Prostata-Krebs: Welche Faktoren sprechen für Operation oder Bestrahlung beim Mann?

Diese Erkrankung ist bei Männern die häufigste Krebsart. Wie man ein Prostata-Karzinom erkennt, welche Behandlungsmöglichkeiten bei wem infrage kommen und wie Patienten mit Nebenwirkungen umgehen, war Thema einer Leser-Frage-Aktion mit Experten.
www.imago-images.de- Prostatakrebs ist häufig, früh erkannt gut heilbar – Vorsorge und PSA-Kontrollen sind wichtig.
- PSA >3 erfordert weitere Diagnostik. PSMA-PET-CT oft nur im ASV-Rahmen, nicht Kassenstandard.
- Operation oder Bestrahlung: Entscheidung nach Gleason-Score und Befund, Beratung beim Facharzt.
- Rückfallmanagement: Salvage-Radiotherapie möglich, ggf. Hormontherapie mit Nebenwirkungen.
- mpMRT der Prostata ist meist keine Regelleistung. Reha und Beckenbodentraining helfen bei Inkontinenz.
Die Zusammenfassung wurde durch künstliche Intelligenz erstellt.
Das Prostata-Karzinom ist die häufigste Krebsart beim Mann. In einem frühen Stadium entdeckt, lässt sich das Karzinom gut heilen. Dazu sind regelmäßige Vorsorgeuntersuchungen nötig. Wie diese durchgeführt werden und welche Rolle der PSA-Wert dabei einnimmt, haben Dr. Sören Promnitz, Chefarzt der Klinik für Urologie am Klinikum Markendorf, und Ralph Schrader, Chefarzt der Klinik für Strahlentherapie am GLG Klinikum Eberswalde, am Lesertelefon erklärt. Themen waren zudem Heilungsmethoden, Nebenwirkungen und selbst zu zahlende Untersuchungen.
Ich bin 86 Jahre alt und noch sportlich unterwegs. Mein Urologe meinte, dass regelmäßige Vorsorgeuntersuchungen nicht mehr notwendig seien. Was raten Sie?
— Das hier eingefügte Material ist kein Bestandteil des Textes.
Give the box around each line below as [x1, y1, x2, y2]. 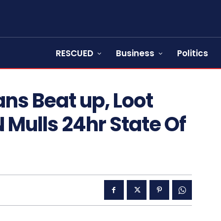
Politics [177, 47, 208, 59]
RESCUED [56, 47, 93, 59]
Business [116, 47, 154, 59]

Vorsorge ist nie überflüssig, hängt aber natürlich von zahlreichen anderen Gesundheitsfaktoren und Ihrer gesamten Körpersituation ab. Wenn Ihnen ansonsten nichts fehlt, Sie gesund und fit sind, dann kann man die Untersuchungsintervalle vielleicht vergrößern. Weglassen würde ich Vorsorge nicht.
Wie merkt man erste Anzeichen von Prostatakrebs? Kann man dies auch über Blutwerte feststellen?
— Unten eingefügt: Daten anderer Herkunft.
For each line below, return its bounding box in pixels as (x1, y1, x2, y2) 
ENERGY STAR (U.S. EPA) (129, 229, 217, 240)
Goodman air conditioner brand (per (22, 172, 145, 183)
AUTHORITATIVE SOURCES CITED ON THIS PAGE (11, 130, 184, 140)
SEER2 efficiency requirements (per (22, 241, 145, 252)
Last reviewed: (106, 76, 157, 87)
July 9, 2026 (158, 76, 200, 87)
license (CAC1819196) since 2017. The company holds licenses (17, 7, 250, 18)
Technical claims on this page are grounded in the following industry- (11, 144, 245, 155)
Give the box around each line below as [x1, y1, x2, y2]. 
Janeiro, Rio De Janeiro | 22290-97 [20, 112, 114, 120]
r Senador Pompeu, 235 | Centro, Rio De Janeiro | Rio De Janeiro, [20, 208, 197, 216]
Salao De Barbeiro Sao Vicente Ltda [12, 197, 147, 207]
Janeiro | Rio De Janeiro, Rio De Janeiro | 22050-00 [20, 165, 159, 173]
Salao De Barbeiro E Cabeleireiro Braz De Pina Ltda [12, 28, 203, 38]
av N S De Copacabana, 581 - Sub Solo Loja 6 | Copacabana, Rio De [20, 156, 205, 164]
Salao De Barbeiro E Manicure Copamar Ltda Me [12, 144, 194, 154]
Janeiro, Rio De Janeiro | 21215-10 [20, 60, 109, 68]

Das Gefährliche an dieser und vieler Krebsarten ist, dass man sie erst bemerkt, wenn die Krankheit fortgeschritten ist. Deshalb ist gerade bei Prostatakrebs die Vorsorge sehr wichtig. Wer beispielsweise Probleme beim Wasserlassen hat, der sollte auf jeden Fall zum Facharzt gehen. Das ist ein Anzeichen und muss ernst genommen werden, ohne dass in dem Moment bereits eine Einschätzung von bös- oder gutartiger Veränderung erfolgen kann.
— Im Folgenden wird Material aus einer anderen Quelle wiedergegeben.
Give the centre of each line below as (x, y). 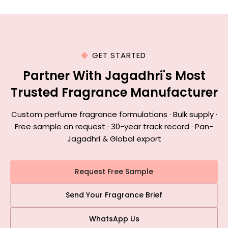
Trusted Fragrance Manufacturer (114, 92)
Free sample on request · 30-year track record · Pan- (114, 126)
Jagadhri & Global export (114, 139)
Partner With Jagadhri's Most (114, 76)
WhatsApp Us (114, 219)
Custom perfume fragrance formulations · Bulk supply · (114, 114)
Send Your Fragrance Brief (114, 195)
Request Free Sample (114, 172)
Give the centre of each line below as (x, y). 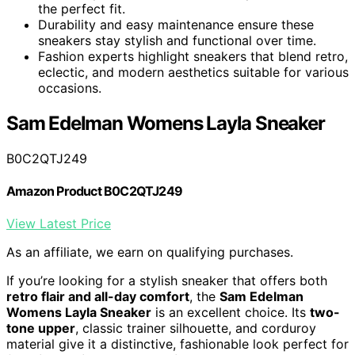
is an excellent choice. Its (231, 313)
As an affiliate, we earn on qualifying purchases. (150, 252)
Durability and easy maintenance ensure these (176, 25)
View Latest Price (59, 224)
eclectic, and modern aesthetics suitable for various (193, 73)
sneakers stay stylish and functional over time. (177, 41)
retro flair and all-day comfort (98, 297)
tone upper (41, 328)
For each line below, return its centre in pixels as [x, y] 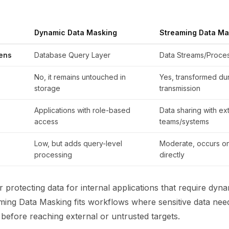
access [46, 121]
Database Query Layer [72, 55]
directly [172, 155]
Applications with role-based [82, 110]
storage [47, 88]
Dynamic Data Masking [76, 32]
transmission [180, 88]
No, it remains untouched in [80, 77]
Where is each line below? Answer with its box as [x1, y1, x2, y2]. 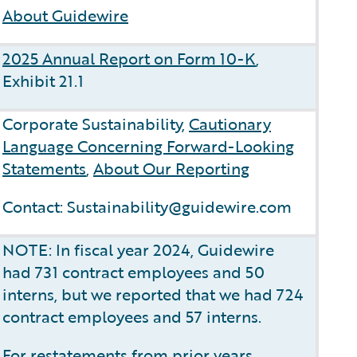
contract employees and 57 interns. [2, 304, 261, 328]
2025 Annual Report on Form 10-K [2, 46, 256, 70]
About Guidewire [2, 3, 128, 27]
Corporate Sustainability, [2, 112, 189, 135]
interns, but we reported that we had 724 [2, 282, 303, 306]
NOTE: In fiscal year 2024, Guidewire [2, 237, 274, 261]
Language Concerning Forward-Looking [2, 134, 294, 158]
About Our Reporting [93, 156, 249, 180]

Prostatakrebs - Anzeichen erkennen
Ratsam ist auch regelmäßiges Abtasten der Prostata von einem Urologen sowie die Kontrolle der PSA-Werte. Auf diesen Diagnosewegen findet man Anhaltspunkte. Liegt der PSA-Wert über dem Wert 3, ist weitere Diagnostik einzuleiten. Im Frühstadium ist gerade Prostatakrebs gut behandelbar. Wenn Ihr Hausarzt über schlechte Blutwerte Krebs feststellt, handelt es sich in der Regel nicht mehr um ein Karzinom im Frühstadium. Die PSA-Bestimmung beim Arzt ist meist eine IGeL-Leistung, also eine individuelle Gesundheitsleistung, die gesetzlich Versicherte selbst bezahlen müssen und die auch nicht alle Praxen anbieten.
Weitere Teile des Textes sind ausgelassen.